Un incidente de seguridad se detectó el pasado 9 de julio en las páginas web de los hospitales Clínico San Cecilio y Virgen de las Nieves de la capital granadina, así como en las del Área de Gestión Sanitaria Sur de la provincia y del Distrito Metropolitano de Granada . afectó datos como documentos de identidad o correos electrónicos de alrededor de 50.000 trabajadores de la salud, sin afectar la infraestructura crítica o los servicios de atención médica. No hay información bancaria o del paciente comprometida. Todo esto después de que el atacante exigiera un rescate de 2.500 dólares. bitcoin eso no fue pagado.
Según ha informado este lunes en una nota del Consell, el Servicio Andaluz de Salud (SAS), recabando toda la información, comunicó la incidencia a través de correo electrónico a los profesionales afectados, recomendándoles «prestar especial atención a aquellas comunicaciones o solicitudes de datos que puedan llegar a ellos a través de correo electrónico, terminales móviles u otros medios, para evitar posibles imitaciones.
Tras un primer análisis se detectaron indicios de fuga de datos, como nombres y apellidos, DNI, teléfonos, categoría profesional, correo electrónico de la empresa, credenciales de usuario de la empresa y contraseñas cifradas de aproximadamente 50.000 profesionales de SAS, no todos en activo. Ninguna información bancaria o del paciente se vio afectada.
Desde que se conoció el incidente, el SAS, a través de la Subdirección de Tecnologías de la Información y las Comunicaciones, junto con el Servicio Provincial de Granada, ha estado actuando «con la máxima coordinación, tanto interna como externa, creando comisiones y comités de trabajo» con el objetivo de «implementar las acciones necesarias para restaurar los servicios y completar el proceso de recuperación y protección de datos».
El SAS inmediatamente comenzó a abordar el incidente con los organismos reguladores, así como con las fuerzas estatales y los organismos de seguridad.
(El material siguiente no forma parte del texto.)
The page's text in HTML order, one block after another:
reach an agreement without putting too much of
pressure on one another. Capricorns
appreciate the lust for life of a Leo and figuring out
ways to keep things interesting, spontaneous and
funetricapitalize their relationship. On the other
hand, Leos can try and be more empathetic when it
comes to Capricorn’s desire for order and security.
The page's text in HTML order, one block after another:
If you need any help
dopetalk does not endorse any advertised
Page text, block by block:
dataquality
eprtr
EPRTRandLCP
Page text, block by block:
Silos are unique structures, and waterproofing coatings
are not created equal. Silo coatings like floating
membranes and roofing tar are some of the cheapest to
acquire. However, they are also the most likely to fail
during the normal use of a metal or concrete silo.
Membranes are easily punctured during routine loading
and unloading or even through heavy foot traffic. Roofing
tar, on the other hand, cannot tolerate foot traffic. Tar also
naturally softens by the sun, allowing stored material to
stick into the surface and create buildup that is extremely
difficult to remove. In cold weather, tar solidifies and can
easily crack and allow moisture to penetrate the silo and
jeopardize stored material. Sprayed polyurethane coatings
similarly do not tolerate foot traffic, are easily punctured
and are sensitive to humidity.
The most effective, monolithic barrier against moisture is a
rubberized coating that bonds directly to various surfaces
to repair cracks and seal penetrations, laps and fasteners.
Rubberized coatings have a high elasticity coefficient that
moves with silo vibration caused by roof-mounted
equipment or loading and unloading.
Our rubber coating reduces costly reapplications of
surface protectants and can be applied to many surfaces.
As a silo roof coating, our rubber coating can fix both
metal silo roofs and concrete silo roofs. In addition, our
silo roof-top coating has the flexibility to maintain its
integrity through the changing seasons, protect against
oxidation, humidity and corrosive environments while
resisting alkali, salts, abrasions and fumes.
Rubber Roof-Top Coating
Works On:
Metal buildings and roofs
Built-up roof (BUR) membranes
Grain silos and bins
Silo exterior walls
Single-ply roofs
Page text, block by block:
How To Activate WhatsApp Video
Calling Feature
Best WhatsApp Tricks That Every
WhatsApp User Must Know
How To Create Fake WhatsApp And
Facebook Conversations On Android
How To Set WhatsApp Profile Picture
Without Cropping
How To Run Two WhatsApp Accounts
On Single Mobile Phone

Fuentes cercanas a la investigación abierta consultadas en Sanidad por Europa Press subrayaron que los hechos han sido denunciados, aunque no existen otros informes a nivel individual de profesionales que hayan sido posibles víctimas de suplantación de identidad.
Los datos que pueden haber sido robados se remontan a hace siete u ocho años, por lo que se debe prestar especial atención a las comunicaciones que puedan llegar a los profesionales no sólo a través del correo electrónico, sino también a través del teléfono móvil o del correo postal. Las páginas web de los hospitales de Granada y Motril, así como del resto de hospitales afectados, aún se encuentran en mantenimiento, añadieron estas fuentes.
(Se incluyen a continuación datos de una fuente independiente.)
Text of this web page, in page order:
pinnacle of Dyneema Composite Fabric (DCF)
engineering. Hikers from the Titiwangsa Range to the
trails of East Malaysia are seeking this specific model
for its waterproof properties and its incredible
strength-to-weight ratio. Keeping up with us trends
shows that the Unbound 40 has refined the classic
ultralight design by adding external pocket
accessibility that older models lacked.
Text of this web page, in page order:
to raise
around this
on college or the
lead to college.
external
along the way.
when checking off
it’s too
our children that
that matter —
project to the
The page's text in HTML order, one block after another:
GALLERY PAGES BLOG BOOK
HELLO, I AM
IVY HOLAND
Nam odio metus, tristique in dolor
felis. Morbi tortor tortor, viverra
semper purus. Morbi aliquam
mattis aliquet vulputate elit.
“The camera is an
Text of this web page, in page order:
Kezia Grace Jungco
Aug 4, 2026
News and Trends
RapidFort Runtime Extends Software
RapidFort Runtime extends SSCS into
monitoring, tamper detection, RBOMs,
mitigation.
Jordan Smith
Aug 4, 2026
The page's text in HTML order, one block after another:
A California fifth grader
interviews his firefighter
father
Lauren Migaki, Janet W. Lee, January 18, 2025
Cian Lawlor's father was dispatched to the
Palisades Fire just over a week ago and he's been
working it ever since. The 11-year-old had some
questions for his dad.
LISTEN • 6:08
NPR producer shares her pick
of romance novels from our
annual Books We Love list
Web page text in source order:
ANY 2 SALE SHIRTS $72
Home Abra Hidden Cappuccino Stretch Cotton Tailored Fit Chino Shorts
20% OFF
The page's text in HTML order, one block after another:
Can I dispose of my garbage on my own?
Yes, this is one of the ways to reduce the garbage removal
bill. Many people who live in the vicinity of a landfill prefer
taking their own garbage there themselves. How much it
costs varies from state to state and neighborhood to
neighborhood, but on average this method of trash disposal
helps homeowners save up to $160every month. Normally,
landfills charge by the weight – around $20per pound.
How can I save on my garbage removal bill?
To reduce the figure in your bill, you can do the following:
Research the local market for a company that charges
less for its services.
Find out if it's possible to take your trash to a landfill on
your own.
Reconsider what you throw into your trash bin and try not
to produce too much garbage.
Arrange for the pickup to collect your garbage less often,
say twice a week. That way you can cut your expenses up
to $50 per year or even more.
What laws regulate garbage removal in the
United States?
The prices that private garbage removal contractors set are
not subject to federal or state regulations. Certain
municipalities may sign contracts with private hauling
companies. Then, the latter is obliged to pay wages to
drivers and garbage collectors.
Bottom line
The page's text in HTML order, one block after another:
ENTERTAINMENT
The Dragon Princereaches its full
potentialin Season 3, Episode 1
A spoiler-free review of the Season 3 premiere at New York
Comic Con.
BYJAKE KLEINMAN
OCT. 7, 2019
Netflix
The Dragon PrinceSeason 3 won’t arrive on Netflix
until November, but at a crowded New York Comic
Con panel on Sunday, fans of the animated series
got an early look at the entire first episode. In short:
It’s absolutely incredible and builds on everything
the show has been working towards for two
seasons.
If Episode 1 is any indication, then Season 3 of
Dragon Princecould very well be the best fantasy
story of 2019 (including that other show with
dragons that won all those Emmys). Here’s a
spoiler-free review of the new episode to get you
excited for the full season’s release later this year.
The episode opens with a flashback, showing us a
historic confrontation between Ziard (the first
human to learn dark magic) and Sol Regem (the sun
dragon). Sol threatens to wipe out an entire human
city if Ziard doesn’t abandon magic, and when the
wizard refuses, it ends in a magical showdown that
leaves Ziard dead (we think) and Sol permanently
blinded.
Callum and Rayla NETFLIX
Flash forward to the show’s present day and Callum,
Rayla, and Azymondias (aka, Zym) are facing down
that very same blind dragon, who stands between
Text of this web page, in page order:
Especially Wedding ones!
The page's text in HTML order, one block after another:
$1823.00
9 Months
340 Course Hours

El atacante exigió 2.500 dólares en bitcoins en 48 horas para no publicar los datos, por lo que no se pagó una demanda de rescate, como exige la ley, que fue puesta en conocimiento de las autoridades competentes, incluso a nivel estatal. SAS actualizó servidores, cambió contraseñas y restringió el acceso a bases de datos.
Según se indica en el comunicado, los hechos salieron a la luz cuando un atacante envió un correo electrónico al webmaster del sitio de San Cecilio y a otros destinatarios, indicando que había detectado «una vulnerabilidad en la página a través de la cual podía ejecutar código malicioso y tomar control de la base de datos en caso de impago del rescate financiero.
Teniendo esto en cuenta, los servidores y sitios web afectados, así como el resto de servicios en línea provinciales, fueron «aislados y dejados en mantenimiento», precisó el Consistorio.
En cuanto a la disponibilidad, los sitios web y servicios afectados permanecerán inactivos hasta que concluyan las actividades de investigación, recalcaron. Desde el primer momento existen tanto los recursos humanos necesarios como las herramientas para detectar y dar respuesta a este tipo de incidencias.